In [1]:
import findspark
findspark.init()
import pyspark

In [2]:
# Inicializando la Spark Session
spark = pyspark.sql.SparkSession.builder.getOrCreate() 

###  Streaming Estructurado

#### DataFrame Estático

In [3]:
staticDataFrame = spark.read.format("csv").option("header", "true")\
.option("inferSchema", "true").load("D:/APRENDER/Spark/Spark-The-Definitive-Guide-master/data/retail-data/by-day/*.csv")

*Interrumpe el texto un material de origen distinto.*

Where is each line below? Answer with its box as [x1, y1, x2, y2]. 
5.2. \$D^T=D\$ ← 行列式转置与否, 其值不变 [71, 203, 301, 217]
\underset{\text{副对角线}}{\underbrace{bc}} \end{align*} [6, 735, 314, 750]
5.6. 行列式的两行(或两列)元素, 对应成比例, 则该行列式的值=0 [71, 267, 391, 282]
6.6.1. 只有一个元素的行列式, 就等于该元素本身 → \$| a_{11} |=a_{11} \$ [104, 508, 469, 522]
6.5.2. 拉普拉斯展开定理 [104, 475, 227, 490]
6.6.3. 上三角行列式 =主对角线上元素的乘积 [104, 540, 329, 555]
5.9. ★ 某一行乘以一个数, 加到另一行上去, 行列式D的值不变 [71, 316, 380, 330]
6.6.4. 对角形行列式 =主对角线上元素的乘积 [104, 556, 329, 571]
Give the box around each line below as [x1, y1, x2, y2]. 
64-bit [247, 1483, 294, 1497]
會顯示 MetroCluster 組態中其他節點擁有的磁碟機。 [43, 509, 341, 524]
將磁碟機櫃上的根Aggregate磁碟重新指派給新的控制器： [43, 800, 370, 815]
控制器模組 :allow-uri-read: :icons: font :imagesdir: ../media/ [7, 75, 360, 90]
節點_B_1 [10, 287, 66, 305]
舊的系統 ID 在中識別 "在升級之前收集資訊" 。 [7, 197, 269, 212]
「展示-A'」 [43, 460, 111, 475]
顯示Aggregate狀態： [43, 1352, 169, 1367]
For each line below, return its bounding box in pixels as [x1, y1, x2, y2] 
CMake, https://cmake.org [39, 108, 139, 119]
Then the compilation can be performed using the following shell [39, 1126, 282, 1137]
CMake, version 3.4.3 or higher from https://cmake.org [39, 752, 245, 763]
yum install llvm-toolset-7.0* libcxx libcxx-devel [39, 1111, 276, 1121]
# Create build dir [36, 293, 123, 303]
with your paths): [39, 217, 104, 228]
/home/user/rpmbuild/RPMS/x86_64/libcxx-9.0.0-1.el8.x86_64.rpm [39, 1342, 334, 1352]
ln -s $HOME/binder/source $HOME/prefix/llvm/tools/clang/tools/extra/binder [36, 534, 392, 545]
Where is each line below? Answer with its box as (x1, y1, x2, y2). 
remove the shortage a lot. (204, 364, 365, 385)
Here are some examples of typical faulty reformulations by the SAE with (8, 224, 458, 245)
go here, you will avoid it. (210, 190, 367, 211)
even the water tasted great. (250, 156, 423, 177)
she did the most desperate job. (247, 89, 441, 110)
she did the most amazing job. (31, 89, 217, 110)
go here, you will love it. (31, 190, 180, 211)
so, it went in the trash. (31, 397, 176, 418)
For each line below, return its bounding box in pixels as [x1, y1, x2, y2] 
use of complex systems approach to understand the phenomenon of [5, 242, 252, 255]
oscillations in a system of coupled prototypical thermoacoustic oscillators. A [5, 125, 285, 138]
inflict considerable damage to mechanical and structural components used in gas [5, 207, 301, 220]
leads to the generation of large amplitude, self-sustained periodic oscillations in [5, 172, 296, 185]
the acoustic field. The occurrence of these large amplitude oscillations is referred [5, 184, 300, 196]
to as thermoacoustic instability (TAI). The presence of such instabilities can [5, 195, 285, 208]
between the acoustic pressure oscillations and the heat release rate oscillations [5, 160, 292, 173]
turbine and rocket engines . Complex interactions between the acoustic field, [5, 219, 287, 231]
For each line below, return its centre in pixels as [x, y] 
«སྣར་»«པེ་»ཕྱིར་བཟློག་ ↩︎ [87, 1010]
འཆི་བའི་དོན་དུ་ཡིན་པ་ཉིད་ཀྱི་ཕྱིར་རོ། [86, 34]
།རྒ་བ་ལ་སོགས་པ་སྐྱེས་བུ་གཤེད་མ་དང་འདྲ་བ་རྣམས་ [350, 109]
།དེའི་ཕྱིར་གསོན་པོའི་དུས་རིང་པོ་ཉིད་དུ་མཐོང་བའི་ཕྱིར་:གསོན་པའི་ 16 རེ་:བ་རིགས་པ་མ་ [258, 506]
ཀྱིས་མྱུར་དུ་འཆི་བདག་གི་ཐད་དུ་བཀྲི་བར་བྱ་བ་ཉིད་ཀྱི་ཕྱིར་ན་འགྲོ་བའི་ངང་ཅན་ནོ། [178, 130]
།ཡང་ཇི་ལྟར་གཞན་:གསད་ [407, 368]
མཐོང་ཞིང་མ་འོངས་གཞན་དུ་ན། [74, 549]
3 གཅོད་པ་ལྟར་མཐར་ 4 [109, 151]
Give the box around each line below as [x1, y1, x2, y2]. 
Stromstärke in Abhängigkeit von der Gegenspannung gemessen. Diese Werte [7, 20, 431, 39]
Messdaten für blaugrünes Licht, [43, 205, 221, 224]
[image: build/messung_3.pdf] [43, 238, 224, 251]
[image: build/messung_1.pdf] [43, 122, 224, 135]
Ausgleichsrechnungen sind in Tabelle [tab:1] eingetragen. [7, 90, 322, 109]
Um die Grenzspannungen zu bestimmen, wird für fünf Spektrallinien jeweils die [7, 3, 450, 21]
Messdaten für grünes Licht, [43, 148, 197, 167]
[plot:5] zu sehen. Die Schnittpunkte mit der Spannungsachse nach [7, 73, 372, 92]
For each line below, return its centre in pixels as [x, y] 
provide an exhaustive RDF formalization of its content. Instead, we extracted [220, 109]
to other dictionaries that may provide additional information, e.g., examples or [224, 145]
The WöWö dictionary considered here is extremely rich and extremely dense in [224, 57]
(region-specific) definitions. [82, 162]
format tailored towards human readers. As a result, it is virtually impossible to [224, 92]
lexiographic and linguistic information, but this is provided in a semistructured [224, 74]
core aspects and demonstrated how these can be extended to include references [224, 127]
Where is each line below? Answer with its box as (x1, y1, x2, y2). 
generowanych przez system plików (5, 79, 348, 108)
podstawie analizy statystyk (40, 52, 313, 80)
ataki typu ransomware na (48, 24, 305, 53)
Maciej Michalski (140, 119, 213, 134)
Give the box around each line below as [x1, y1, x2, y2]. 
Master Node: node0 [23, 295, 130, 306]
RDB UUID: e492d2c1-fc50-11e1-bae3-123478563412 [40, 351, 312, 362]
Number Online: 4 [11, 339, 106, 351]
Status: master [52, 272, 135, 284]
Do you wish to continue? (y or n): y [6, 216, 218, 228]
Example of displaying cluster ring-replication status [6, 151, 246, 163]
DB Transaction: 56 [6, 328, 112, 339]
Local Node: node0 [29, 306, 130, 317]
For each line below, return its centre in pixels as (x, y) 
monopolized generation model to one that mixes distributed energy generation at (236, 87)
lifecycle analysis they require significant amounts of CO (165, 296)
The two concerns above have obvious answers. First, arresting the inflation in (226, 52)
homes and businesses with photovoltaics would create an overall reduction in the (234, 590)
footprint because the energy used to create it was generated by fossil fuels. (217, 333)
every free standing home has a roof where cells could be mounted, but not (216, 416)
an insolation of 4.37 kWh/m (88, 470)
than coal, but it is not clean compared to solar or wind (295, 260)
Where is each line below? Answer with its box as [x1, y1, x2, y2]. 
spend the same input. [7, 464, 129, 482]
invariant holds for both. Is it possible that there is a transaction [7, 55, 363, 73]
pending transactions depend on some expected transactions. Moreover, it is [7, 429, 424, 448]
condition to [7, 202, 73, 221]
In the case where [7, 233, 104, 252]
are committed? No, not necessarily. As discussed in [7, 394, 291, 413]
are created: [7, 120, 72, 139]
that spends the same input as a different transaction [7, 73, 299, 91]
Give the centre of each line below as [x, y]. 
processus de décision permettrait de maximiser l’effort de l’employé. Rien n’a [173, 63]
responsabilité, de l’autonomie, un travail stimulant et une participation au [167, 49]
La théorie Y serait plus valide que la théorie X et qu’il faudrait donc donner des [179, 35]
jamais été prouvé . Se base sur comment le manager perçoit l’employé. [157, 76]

staticDataFrame.createOrReplaceTempView("retail_data")
staticSchema = staticDataFrame.schema

In [4]:
"""En este ejemplo veremos las horas de venta durante las cuales 
un cliente determinado (CustomerId) hace una compra grande, con costo
total sabremos qué días el cliente gastó más, la función ventana incluirá
los datos de c/día en la agrgación"""

from pyspark.sql.functions import window, column, desc, col
staticDataFrame.selectExpr("CustomerId", 
                           "(UnitPrice * Quantity) as total_cost",
                          "InvoiceDate")\
.groupBy(col("CustomerId"), window(col("InvoiceDate"),"1 day"))\
.sum("total_cost").show(6)

+----------+--------------------+-----------------+
|CustomerId|              window|  sum(total_cost)|
+----------+--------------------+-----------------+
|   16057.0|[2011-12-04 19:00...|            -37.6|
|   14126.0|[2011-11-28 19:00...|643.6300000000001|
|   13500.0|[2011-11-15 19:00...|497.9700000000001|
|   17160.0|[2011-11-07 19:00...|516.8499999999999|
|   15608.0|[2011-11-10 19:00...|            122.4|
|   15253.0|[2011-11-22 19:00...|            277.6|
+----------+--------------------+-----------------+
only showing top 6 rows



In [5]:
# Por defecto son 200 particiones, pero lo pondremos solo en 5
spark.conf.set("spark.sql.shuffle.partitions", "5")

#### DataFrame Streaming

In [6]:
streamingDataFrame = spark.readStream.schema(staticSchema)\
.option("maxFilesPerTrigger", 1).format("csv")\
.option("header", "true")\
.load("D:/APRENDER/Spark/Spark-The-Definitive-Guide-master/data/retail-data/by-day/*.csv")

In [7]:
# Verificamos si nuestro DataFrame está transmitiendo
streamingDataFrame.isStreaming

True

In [8]:
purchaseByCustomerPerHour = streamingDataFrame\
.selectExpr(
    "CustomerId",
    "(UnitPrice * Quantity) as total_cost",
    "InvoiceDate")\
.groupBy(
col("CustomerId"), window(col("InvoiceDate"), "1 day"))\
.sum("total_cost")    

In [9]:
purchaseByCustomerPerHour.writeStream.format("memory")\
.queryName("customer_purchases").outputMode("complete")\
.start()

<pyspark.sql.streaming.StreamingQuery at 0x25ee75ab6d8>